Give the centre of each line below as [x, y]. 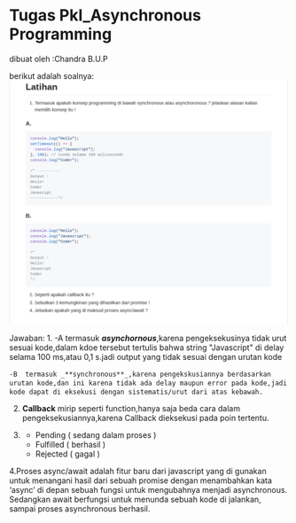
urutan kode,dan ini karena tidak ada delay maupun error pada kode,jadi [148, 383]
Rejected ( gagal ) [67, 454]
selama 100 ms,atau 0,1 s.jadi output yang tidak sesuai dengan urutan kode [146, 357]
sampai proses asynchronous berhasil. [80, 509]
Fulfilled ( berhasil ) [70, 445]
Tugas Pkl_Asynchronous [105, 16]
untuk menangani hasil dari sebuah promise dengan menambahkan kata [141, 480]
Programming [61, 34]
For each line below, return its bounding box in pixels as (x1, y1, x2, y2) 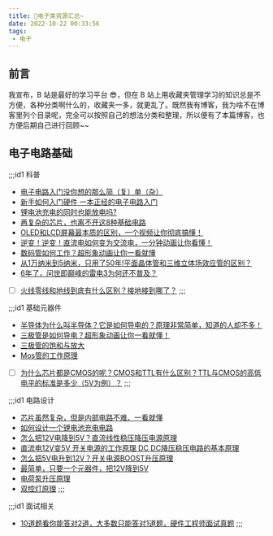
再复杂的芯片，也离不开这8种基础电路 (19, 217, 146, 227)
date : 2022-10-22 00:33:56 (8, 20, 100, 28)
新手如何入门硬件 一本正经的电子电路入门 (19, 197, 158, 207)
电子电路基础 (8, 146, 73, 160)
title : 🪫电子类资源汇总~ (8, 11, 84, 20)
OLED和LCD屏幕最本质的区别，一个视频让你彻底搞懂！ (19, 227, 203, 237)
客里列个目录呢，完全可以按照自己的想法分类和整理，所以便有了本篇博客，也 (8, 111, 265, 120)
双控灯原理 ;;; (19, 484, 65, 493)
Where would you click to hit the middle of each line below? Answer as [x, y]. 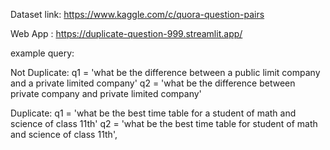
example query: [42, 53]
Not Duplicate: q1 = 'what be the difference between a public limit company [165, 72]
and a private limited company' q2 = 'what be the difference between [153, 83]
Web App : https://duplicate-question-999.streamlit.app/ [126, 33]
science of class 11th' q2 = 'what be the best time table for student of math [164, 123]
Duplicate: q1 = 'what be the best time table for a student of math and [153, 113]
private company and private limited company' [106, 93]
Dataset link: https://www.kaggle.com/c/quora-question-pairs [137, 14]
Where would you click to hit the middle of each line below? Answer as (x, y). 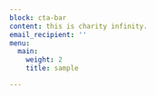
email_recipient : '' (49, 34)
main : (28, 52)
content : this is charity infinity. (78, 26)
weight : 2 (44, 60)
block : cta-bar (38, 18)
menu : (19, 43)
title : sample (52, 69)
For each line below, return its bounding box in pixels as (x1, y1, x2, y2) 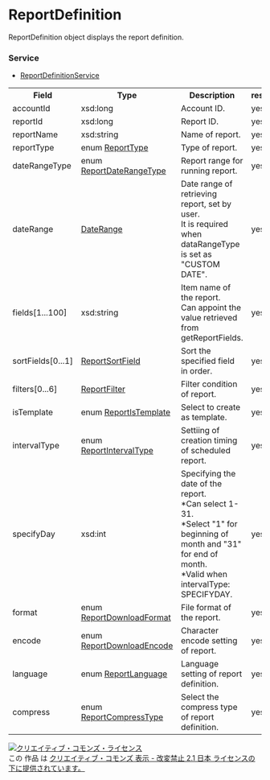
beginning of (180, 529, 229, 540)
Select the (180, 691, 219, 703)
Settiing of (180, 425, 220, 436)
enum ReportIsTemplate (80, 407, 171, 418)
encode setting (180, 635, 238, 646)
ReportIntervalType (80, 445, 154, 456)
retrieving (180, 188, 218, 200)
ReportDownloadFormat (80, 612, 171, 623)
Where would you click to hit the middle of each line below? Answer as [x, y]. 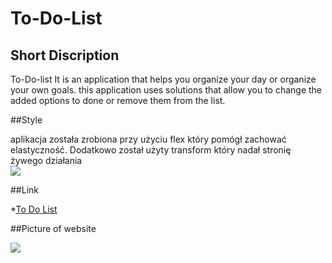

○ ○ ○ ○ ○ ○ ○

Assignment: In the copy, include every record exactly and no pictures.

Reply to the task:
Give the centre of each line below as [x, y]. 
urutan kode,dan ini karena tidak ada delay maupun error pada kode,jadi [148, 383]
Rejected ( gagal ) [67, 454]
selama 100 ms,atau 0,1 s.jadi output yang tidak sesuai dengan urutan kode [146, 357]
sampai proses asynchronous berhasil. [80, 509]
Fulfilled ( berhasil ) [70, 445]
Tugas Pkl_Asynchronous [105, 16]
untuk menangani hasil dari sebuah promise dengan menambahkan kata [141, 480]
Programming [61, 34]
For each line below, return its bounding box in pixels as (x1, y1, x2, y2) 
再复杂的芯片，也离不开这8种基础电路 (19, 217, 146, 227)
date : 2022-10-22 00:33:56 (8, 20, 100, 28)
新手如何入门硬件 一本正经的电子电路入门 (19, 197, 158, 207)
电子电路基础 (8, 146, 73, 160)
title : 🪫电子类资源汇总~ (8, 11, 84, 20)
OLED和LCD屏幕最本质的区别，一个视频让你彻底搞懂！ (19, 227, 203, 237)
客里列个目录呢，完全可以按照自己的想法分类和整理，所以便有了本篇博客，也 (8, 111, 265, 120)
双控灯原理 ;;; (19, 484, 65, 493)
Where would you click to hit the middle of each line below? Answer as [x, y]. 
example query: [42, 53]
Not Duplicate: q1 = 'what be the difference between a public limit company [165, 72]
and a private limited company' q2 = 'what be the difference between [153, 83]
Web App : https://duplicate-question-999.streamlit.app/ [126, 33]
science of class 11th' q2 = 'what be the best time table for student of math [164, 123]
Duplicate: q1 = 'what be the best time table for a student of math and [153, 113]
private company and private limited company' [106, 93]
Dataset link: https://www.kaggle.com/c/quora-question-pairs [137, 14]
Where would you click to hit the middle of each line below? Answer as (x, y). 
email_recipient : '' (49, 34)
main : (28, 52)
content : this is charity infinity. (78, 26)
weight : 2 (44, 60)
block : cta-bar (38, 18)
menu : (19, 43)
title : sample (52, 69)
For each line below, return its bounding box in pixels as (x1, y1, x2, y2) 
beginning of (180, 529, 229, 540)
Select the (180, 691, 219, 703)
Settiing of (180, 425, 220, 436)
enum ReportIsTemplate (80, 407, 171, 418)
encode setting (180, 635, 238, 646)
ReportIntervalType (80, 445, 154, 456)
retrieving (180, 188, 218, 200)
ReportDownloadFormat (80, 612, 171, 623)
Where would you click to hit the middle of each line below? Answer as [x, y]. 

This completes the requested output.